Longtemps restée à l'abandon, la partie ancienne du cimetière juif est ainsi dévoilée au fil des chantiers, chaque été depuis cinq ans. "Il n'y avait là rien que des tas de terre et des arbres", se rappelle Philippe Pierret, montrant les centaines de pierres tombales extraites du sol et soigneusement nettoyées. "Il n'y avait jamais eu de travail d'inventaire à partir des épitaphes", explique le conservateur, témoignant d'un travail acharné.

Pour Olivier Hottois, cet inventaire permettra aux familles de localiser des sépultures de proches. Philippe Pierret insiste aussi sur la dimension historiographique: "C'est un patrimoine unique. Esthétiquement ce n'est certes pas le cimetière séfarade d'Amsterdam, mais la base de données sera un outil d'interprétation exceptionnel pour mesurer, par exemple, l'évolution économique et intellectuelle des juifs venus d'Espagne". Le conservateur a notamment recensé "une cinquantaine de pierres remarquables au niveau des symboles".

A l'origine du chantier, les deux chercheurs, soutenus par la Direction régionale de l'action culturelle (Drac) d' Aquitaine, la mairie de Bayonne et l'Association cultuelle israélite de Bayonne-Biarritz, s'appuient aussi sur un réseau de jeunes bénévoles européens, notamment issus de l'Aktion Sühnezeichen Friedensdienste (ASF), association allemande créée après la Seconde guerre mondiale pour éveiller le peuple allemand à sa responsabilité dans la barbarie nazie.

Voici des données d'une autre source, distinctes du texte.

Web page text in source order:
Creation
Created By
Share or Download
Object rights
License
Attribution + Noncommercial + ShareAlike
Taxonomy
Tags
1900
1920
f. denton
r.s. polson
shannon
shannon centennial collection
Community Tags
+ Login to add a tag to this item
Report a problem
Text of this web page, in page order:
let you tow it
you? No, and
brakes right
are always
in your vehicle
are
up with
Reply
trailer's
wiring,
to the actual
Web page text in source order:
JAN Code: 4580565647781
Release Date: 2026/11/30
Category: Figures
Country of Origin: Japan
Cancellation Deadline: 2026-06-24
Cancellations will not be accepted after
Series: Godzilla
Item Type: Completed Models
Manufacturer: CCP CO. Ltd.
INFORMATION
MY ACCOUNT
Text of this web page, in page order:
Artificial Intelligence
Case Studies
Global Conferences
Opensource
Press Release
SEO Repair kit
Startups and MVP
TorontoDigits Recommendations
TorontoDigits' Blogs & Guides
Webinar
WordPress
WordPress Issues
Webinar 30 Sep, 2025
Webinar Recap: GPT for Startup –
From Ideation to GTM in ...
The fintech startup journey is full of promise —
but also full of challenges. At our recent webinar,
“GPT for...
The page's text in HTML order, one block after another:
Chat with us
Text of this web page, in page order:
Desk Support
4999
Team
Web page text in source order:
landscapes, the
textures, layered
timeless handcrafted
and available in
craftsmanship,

Si l'AFS a dû arrêter son soutien financier cette année, Maria Sofie Pitzer et Florian Henz, membres de l'association, participent au chantier.

Pour Florian Henz, 30 ans, étudiant en histoire engagé depuis une décennie dans les travaux de restauration, la société allemande "doit s'engager dans ce type de démarche parce qu'elle doit assumer sa responsabilité dans ce qui s'est passé sous le nazisme". Maria Sofie Pitzer, 18 ans et fille de deux pasteurs, s'est elle mobilisée "pour que cela ne se reproduise plus".

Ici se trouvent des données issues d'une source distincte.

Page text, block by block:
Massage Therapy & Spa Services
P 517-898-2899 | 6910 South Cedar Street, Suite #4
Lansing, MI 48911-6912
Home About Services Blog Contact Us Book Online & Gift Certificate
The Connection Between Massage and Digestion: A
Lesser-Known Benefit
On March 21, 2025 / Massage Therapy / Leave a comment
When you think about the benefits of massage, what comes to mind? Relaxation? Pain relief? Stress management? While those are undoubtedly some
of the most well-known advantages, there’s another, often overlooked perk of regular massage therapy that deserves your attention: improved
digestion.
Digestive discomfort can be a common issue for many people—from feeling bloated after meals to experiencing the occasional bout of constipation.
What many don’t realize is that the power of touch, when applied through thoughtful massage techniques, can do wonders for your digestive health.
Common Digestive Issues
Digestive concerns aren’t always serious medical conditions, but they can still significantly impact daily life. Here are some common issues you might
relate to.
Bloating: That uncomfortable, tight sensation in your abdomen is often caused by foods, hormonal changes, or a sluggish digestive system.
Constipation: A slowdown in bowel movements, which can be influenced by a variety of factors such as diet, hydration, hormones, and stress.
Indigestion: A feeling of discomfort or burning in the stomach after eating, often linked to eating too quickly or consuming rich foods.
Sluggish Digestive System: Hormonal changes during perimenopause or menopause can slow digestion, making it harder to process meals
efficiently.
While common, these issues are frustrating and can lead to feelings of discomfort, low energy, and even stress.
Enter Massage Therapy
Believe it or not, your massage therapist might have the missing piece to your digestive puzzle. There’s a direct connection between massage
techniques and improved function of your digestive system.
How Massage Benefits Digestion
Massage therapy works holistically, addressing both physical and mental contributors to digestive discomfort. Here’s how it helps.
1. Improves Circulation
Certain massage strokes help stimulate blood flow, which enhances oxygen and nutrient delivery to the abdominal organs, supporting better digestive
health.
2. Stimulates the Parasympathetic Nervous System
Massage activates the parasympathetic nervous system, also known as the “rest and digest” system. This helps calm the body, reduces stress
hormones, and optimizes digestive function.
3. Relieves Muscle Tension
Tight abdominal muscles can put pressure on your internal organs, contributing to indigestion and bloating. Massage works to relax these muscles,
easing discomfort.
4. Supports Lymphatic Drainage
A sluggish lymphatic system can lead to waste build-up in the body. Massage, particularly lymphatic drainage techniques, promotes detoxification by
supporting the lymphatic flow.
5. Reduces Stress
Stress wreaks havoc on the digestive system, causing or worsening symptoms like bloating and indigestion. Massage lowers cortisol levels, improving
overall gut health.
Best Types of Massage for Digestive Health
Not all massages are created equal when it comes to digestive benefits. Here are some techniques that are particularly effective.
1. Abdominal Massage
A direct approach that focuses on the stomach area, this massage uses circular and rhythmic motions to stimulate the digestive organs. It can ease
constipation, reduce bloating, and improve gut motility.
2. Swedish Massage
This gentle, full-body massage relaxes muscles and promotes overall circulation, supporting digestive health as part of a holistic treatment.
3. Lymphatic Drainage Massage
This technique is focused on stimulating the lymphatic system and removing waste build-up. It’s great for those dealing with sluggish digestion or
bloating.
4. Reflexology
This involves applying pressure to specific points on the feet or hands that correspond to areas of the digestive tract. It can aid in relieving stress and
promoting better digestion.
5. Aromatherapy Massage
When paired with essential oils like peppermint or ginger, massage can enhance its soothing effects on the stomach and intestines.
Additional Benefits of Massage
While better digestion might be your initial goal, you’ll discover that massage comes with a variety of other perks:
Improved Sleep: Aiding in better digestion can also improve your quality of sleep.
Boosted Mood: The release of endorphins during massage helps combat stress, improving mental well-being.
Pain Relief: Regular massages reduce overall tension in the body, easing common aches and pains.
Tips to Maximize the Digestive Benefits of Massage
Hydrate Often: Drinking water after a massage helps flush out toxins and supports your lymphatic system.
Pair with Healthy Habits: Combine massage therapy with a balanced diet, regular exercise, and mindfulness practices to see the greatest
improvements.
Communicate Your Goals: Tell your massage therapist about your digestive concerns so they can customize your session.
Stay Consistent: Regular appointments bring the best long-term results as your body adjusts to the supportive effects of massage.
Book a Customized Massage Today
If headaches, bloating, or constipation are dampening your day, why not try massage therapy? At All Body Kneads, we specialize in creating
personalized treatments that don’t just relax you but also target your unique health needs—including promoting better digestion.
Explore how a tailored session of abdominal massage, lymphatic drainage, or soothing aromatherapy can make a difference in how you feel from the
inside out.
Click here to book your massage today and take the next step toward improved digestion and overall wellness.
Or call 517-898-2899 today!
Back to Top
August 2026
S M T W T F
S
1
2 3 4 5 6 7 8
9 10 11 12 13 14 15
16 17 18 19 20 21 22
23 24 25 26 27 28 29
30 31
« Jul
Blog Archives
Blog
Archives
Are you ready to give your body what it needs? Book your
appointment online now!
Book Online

Une motivation décuplée plus d'un an après l'attentat, le 24 mai 2014, au Musée juif de Bruxelles, lieu de travail de Philippe Pierret et Olivier Hottois, où Maria Sofie Pitzer était aussi bénévole.

Sur les 3.000 sépultures recensées à Bayonne, près de 2.600 ont déjà été extraites de terre depuis 2010. "La fin du chantier approche, certainement en 2016", souffle Philippe Pierret. Mais, le site ne sera toujours pas accessible au public concède, frustré, le conservateur: "Nous, bénévoles, avons fait beaucoup pour inventorier le site. Il faut désormais que les pouvoirs publics s'impliquent davantage pour finir de restaurer le site".